(Items from a dataset)
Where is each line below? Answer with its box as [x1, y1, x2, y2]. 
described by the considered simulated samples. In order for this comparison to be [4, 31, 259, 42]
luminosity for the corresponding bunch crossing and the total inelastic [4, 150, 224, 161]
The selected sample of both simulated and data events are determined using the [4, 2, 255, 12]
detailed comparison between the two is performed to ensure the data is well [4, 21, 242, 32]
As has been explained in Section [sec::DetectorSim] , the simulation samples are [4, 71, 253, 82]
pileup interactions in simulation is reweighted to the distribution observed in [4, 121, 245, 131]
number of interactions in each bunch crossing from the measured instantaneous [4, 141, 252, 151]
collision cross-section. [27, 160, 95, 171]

==

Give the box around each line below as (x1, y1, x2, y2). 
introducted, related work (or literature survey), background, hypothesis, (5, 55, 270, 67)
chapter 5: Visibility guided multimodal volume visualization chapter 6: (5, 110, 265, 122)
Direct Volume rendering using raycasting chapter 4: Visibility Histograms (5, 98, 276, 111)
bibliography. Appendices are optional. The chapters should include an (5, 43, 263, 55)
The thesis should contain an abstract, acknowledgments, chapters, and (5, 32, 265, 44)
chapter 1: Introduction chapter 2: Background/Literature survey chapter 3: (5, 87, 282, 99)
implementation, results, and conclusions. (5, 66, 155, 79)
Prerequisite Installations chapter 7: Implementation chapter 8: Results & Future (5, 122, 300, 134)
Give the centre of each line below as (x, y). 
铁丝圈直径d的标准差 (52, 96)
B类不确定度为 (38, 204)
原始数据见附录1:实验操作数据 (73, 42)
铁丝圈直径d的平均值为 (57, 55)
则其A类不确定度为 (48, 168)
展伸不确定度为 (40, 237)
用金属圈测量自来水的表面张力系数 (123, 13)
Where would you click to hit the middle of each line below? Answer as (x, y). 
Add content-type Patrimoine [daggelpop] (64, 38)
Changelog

---

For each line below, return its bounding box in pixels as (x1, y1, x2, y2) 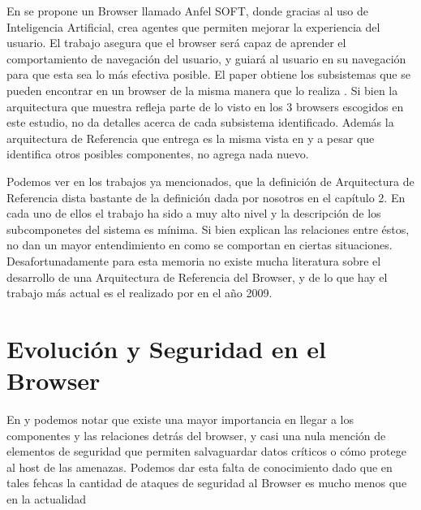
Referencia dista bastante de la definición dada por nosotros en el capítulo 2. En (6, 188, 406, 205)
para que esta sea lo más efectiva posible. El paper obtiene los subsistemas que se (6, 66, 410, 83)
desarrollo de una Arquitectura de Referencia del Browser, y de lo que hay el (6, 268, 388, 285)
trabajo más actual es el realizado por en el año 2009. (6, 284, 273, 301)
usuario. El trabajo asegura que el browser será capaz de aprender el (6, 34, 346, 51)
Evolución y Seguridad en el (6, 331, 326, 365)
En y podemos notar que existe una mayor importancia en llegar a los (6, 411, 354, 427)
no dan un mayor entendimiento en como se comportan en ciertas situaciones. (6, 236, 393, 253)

* TASK TO COMPLETE *
Look above for the line with "desarrollo de una" and the line with "no dan un mayor". Write out those two lines and all the lines between them, exactly, and no others.

* PROBLEM SOLUTION *
desarrollo de una Arquitectura de Referencia del Browser, y de lo que hay el (6, 268, 388, 285)
trabajo más actual es el realizado por en el año 2009. (6, 284, 273, 301)
usuario. El trabajo asegura que el browser será capaz de aprender el (6, 34, 346, 51)
Evolución y Seguridad en el (6, 331, 326, 365)
En y podemos notar que existe una mayor importancia en llegar a los (6, 411, 354, 427)
no dan un mayor entendimiento en como se comportan en ciertas situaciones. (6, 236, 393, 253)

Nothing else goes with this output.